> [EXCERPTED RECORDS]:
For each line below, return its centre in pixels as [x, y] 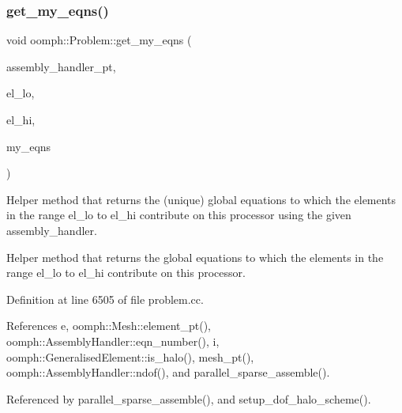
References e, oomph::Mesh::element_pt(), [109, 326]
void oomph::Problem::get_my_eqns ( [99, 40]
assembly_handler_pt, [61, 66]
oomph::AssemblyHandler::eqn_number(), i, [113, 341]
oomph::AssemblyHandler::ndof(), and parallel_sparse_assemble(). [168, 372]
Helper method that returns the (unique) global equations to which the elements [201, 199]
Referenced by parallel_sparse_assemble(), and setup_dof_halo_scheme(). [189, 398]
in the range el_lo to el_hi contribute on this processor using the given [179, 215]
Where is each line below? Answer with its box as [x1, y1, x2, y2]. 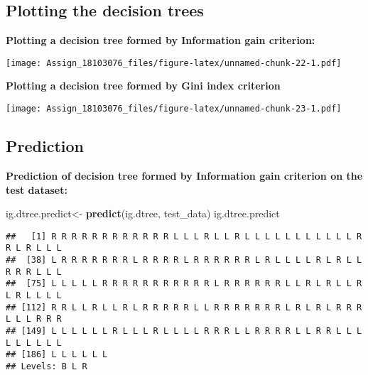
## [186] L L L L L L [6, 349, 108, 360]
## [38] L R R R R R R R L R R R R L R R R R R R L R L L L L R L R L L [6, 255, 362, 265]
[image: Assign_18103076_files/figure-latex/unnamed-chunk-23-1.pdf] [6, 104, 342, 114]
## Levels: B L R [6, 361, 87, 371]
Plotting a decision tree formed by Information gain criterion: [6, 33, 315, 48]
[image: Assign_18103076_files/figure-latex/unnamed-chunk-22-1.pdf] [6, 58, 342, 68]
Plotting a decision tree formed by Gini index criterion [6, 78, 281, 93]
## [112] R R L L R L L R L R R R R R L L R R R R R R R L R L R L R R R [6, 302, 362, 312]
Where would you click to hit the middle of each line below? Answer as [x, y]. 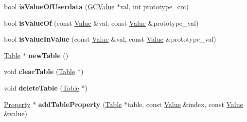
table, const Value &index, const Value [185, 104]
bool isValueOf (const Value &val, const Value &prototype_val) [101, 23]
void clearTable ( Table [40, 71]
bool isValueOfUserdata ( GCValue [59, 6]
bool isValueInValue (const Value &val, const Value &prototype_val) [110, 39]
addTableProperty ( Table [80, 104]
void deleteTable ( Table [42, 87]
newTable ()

> [WHAT IS EXPECTED]: Extract from the data every line where "index" shows up.

> [ANSWER TO THE PROBLEM]:
Plotting a decision tree formed by Gini index criterion [6, 78, 281, 93]
table, const Value &index, const Value [185, 104]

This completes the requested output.